* **Entries taken from a collection**:
━━━━━━━━

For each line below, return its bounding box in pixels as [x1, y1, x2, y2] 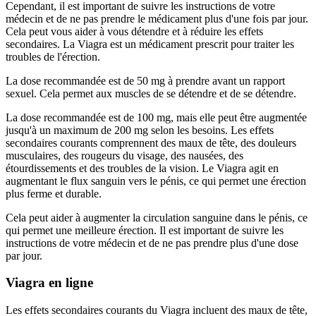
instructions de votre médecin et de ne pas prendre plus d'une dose [6, 236, 298, 249]
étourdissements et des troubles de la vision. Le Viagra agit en [6, 162, 279, 174]
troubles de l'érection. [6, 50, 100, 63]
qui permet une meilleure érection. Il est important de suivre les [6, 224, 284, 236]
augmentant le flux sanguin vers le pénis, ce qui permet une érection [6, 174, 306, 187]
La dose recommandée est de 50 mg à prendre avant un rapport [6, 74, 285, 87]
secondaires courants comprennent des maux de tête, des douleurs [6, 136, 296, 149]
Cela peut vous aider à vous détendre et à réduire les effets [6, 25, 263, 37]
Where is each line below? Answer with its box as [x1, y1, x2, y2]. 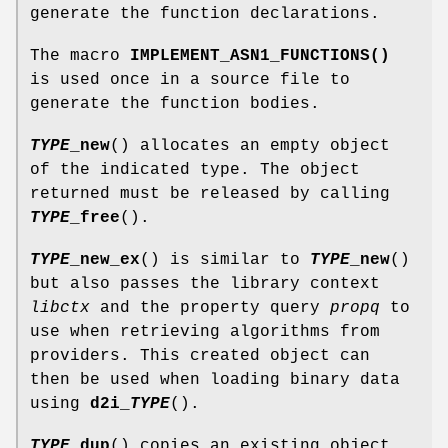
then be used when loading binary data [30, 370, 400, 389]
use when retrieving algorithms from [30, 322, 380, 341]
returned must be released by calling [30, 184, 390, 203]
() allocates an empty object [110, 136, 390, 155]
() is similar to [140, 250, 310, 269]
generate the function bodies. [30, 94, 320, 113]
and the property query [90, 298, 330, 317]
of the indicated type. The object [30, 160, 360, 179]
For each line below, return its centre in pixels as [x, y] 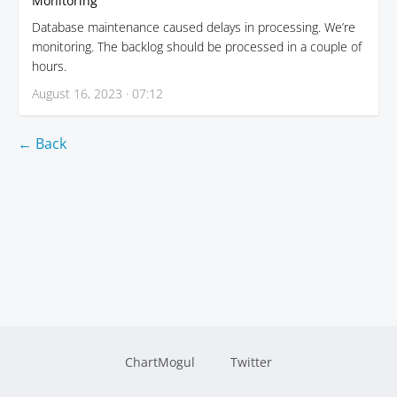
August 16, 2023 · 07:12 [97, 93]
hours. [49, 66]
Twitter [251, 362]
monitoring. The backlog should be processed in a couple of [197, 47]
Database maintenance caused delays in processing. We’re [194, 27]
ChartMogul [160, 362]
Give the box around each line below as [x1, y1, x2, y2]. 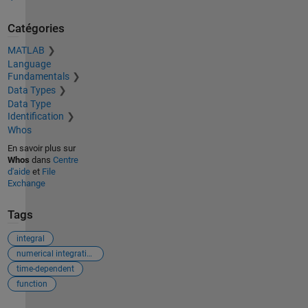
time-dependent [16, 263, 74, 274]
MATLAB [7, 45, 45, 56]
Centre [52, 155, 78, 165]
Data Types [7, 85, 56, 96]
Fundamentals [7, 71, 69, 82]
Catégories [7, 21, 65, 35]
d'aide [7, 166, 30, 177]
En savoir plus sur [7, 143, 76, 153]
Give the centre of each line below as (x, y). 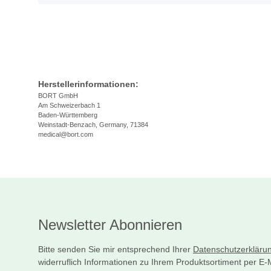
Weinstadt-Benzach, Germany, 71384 (93, 125)
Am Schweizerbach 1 (69, 106)
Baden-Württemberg (68, 115)
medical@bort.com (66, 135)
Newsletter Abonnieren (110, 225)
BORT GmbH (58, 96)
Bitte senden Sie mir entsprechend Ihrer (116, 250)
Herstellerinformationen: (88, 84)
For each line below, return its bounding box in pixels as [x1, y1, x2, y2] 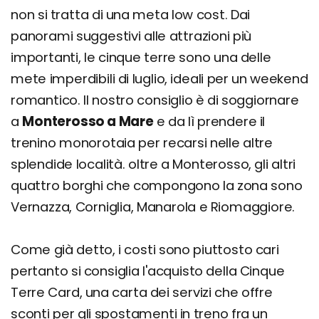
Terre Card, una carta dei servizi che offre [11, 283, 273, 301]
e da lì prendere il [153, 112, 266, 130]
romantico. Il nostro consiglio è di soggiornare [11, 90, 299, 109]
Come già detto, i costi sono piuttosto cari [11, 240, 279, 258]
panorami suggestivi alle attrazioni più [11, 26, 252, 45]
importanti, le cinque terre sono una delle [11, 48, 271, 66]
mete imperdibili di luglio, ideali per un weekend [11, 69, 308, 88]
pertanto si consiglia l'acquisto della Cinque [11, 261, 285, 280]
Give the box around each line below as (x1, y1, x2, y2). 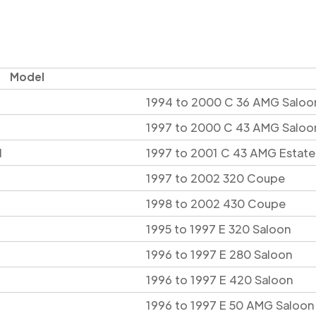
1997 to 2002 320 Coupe (146, 170, 285, 186)
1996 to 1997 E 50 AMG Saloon (146, 297, 315, 312)
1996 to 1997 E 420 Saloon (146, 272, 293, 287)
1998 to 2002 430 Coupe (146, 195, 286, 211)
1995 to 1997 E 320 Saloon (146, 221, 291, 236)
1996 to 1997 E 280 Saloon (146, 246, 293, 262)
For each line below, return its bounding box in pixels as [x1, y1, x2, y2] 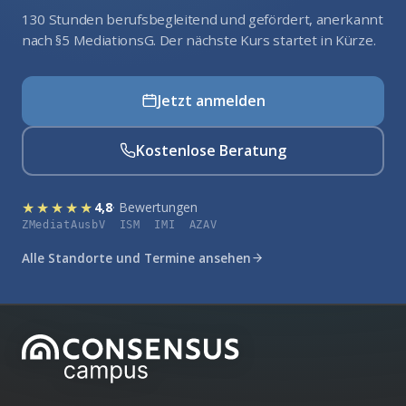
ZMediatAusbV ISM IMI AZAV [22, 217, 217, 231]
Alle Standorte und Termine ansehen [22, 249, 251, 267]
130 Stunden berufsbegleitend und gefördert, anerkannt [22, 10, 383, 29]
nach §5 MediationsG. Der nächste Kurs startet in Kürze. [22, 31, 376, 50]
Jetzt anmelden [157, 91, 266, 111]
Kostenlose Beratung [136, 140, 286, 161]
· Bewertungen [112, 198, 198, 217]
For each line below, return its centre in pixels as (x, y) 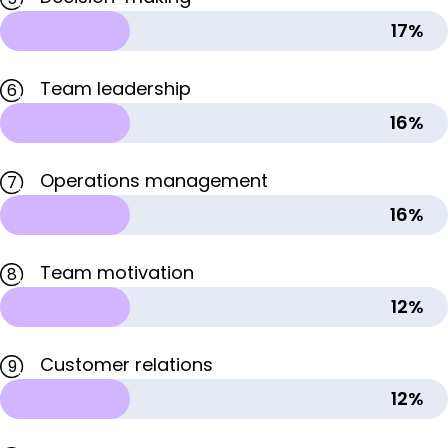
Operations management (154, 181)
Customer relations (126, 365)
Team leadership (115, 89)
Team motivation (117, 273)
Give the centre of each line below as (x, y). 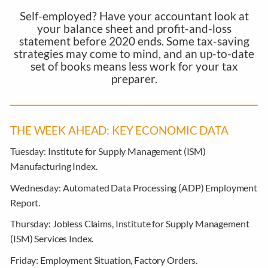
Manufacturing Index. (54, 166)
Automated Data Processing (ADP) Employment (160, 187)
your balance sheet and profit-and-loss (134, 28)
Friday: (25, 260)
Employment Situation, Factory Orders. (119, 260)
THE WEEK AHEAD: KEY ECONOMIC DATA (119, 131)
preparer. (134, 79)
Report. (25, 202)
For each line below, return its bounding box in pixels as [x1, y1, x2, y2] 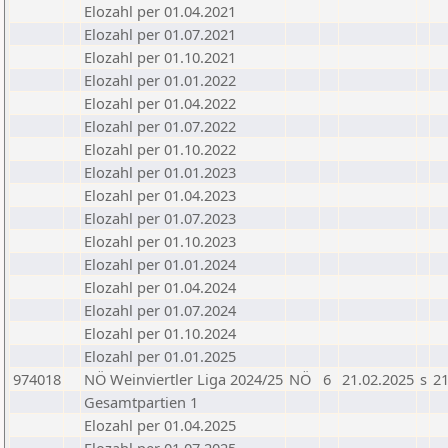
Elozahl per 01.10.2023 [84, 231, 236, 251]
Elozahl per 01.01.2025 [84, 346, 236, 366]
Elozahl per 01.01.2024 [84, 254, 236, 274]
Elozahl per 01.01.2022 [84, 70, 236, 90]
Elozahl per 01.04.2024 [84, 277, 236, 297]
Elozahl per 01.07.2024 [84, 300, 236, 320]
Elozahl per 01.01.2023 [84, 162, 236, 182]
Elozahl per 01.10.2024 [84, 323, 236, 343]
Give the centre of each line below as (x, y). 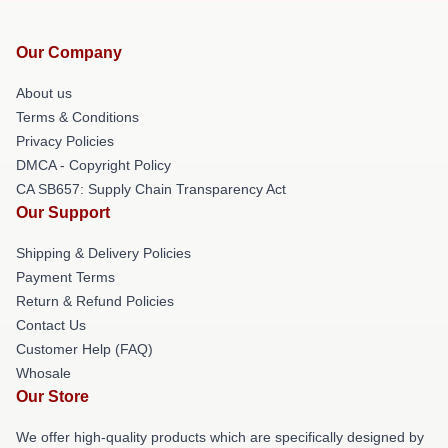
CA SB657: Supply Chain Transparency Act (151, 189)
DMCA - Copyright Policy (93, 165)
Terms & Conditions (77, 117)
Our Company (69, 52)
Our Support (63, 212)
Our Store (52, 396)
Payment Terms (65, 277)
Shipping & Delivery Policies (103, 253)
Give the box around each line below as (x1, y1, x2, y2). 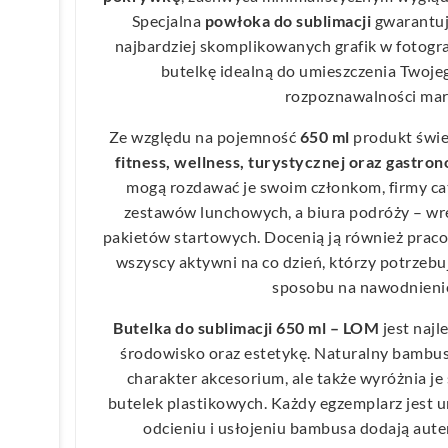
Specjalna (131, 10, 205, 30)
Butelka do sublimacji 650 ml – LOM (113, 317, 379, 337)
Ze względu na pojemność (108, 126, 300, 146)
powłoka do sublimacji (204, 10, 372, 30)
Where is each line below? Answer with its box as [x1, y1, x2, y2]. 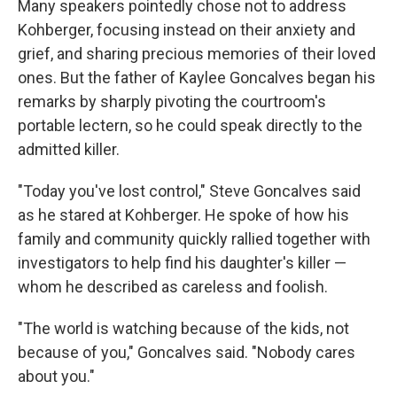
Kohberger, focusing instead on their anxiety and [18, 19, 355, 39]
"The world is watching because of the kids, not [18, 318, 349, 338]
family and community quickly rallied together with [18, 229, 370, 248]
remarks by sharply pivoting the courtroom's [18, 91, 326, 111]
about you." [18, 366, 95, 385]
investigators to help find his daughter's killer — [18, 253, 346, 272]
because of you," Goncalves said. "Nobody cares [18, 342, 355, 362]
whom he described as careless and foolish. [18, 276, 328, 296]
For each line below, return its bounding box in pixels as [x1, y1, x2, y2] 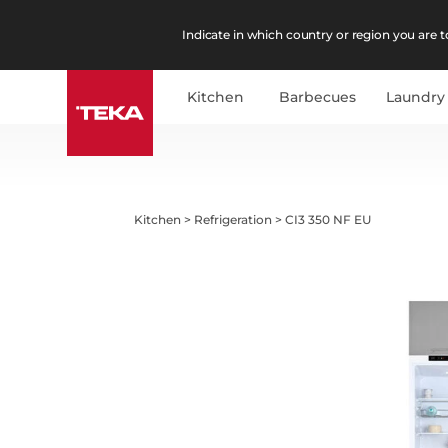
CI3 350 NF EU [285, 211, 372, 227]
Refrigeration [194, 211, 273, 227]
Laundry [386, 88, 446, 106]
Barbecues [279, 88, 357, 106]
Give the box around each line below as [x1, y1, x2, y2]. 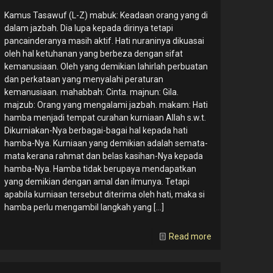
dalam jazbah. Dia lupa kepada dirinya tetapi [4, 23, 174, 34]
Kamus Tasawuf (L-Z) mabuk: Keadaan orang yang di [4, 10, 208, 21]
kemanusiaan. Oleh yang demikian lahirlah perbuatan [4, 62, 208, 72]
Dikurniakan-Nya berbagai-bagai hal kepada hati [4, 126, 188, 136]
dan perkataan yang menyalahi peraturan [4, 74, 164, 85]
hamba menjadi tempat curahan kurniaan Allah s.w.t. [4, 113, 207, 123]
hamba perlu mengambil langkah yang [4, 202, 152, 213]
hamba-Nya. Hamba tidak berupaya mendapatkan [4, 164, 197, 174]
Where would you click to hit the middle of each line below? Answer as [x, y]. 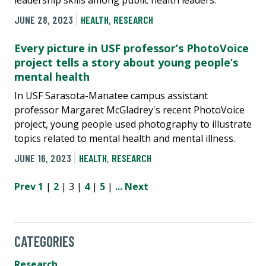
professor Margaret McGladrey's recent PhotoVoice [129, 110]
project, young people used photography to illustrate [133, 124]
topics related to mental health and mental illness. [125, 138]
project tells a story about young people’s [126, 62]
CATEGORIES [45, 241]
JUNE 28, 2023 [44, 19]
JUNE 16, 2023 [43, 158]
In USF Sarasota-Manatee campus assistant [111, 95]
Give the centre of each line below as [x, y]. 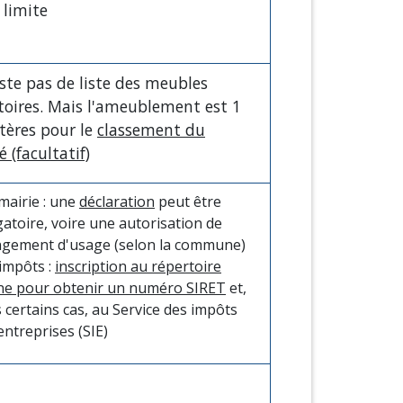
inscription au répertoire [138, 266]
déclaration [117, 201]
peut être [188, 201]
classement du [151, 129]
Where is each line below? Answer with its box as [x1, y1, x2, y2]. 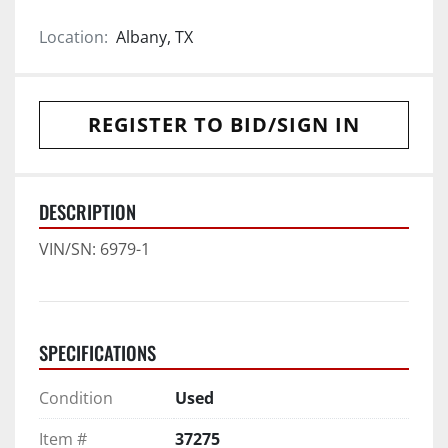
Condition [39, 386, 113, 409]
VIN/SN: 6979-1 [39, 237, 150, 260]
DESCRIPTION [39, 197, 136, 225]
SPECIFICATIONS [39, 338, 156, 366]
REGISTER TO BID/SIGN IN [88, 110, 360, 138]
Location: [39, 25, 108, 48]
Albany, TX [116, 25, 193, 48]
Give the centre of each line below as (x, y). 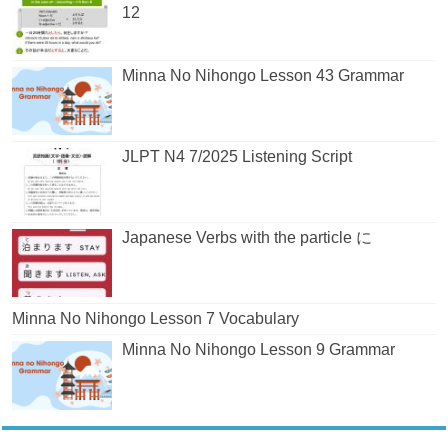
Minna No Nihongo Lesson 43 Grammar (263, 75)
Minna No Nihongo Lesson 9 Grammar (259, 350)
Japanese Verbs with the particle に (247, 238)
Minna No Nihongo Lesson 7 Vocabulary (156, 319)
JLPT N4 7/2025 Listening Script (237, 157)
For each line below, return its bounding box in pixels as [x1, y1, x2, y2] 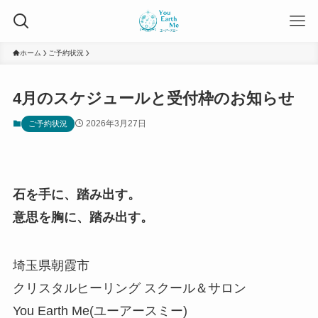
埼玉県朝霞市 [12, 258, 89, 273]
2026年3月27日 [85, 119, 146, 129]
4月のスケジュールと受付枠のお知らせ [12, 89, 295, 108]
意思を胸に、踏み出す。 [12, 209, 153, 224]
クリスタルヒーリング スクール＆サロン [12, 280, 246, 295]
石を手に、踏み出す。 [12, 187, 141, 202]

━━━━━━━━

* **Your instructions**: Every line from the one with "Location: [39, 25, 108, 48]" through the last line of the data must be copied exactly. Leave the pictures out.

* **Response below**:
Location: [39, 25, 108, 48]
Albany, TX [116, 25, 193, 48]
Give the centre of each line below as (x, y). 
Minna No Nihongo Lesson 43 Grammar (263, 75)
Minna No Nihongo Lesson 9 Grammar (259, 350)
Japanese Verbs with the particle に (247, 238)
Minna No Nihongo Lesson 7 Vocabulary (156, 319)
JLPT N4 7/2025 Listening Script (237, 157)
For each line below, return its bounding box in pixels as [x1, y1, x2, y2] 
埼玉県朝霞市 [12, 258, 89, 273]
2026年3月27日 [85, 119, 146, 129]
4月のスケジュールと受付枠のお知らせ [12, 89, 295, 108]
意思を胸に、踏み出す。 [12, 209, 153, 224]
クリスタルヒーリング スクール＆サロン [12, 280, 246, 295]
石を手に、踏み出す。 [12, 187, 141, 202]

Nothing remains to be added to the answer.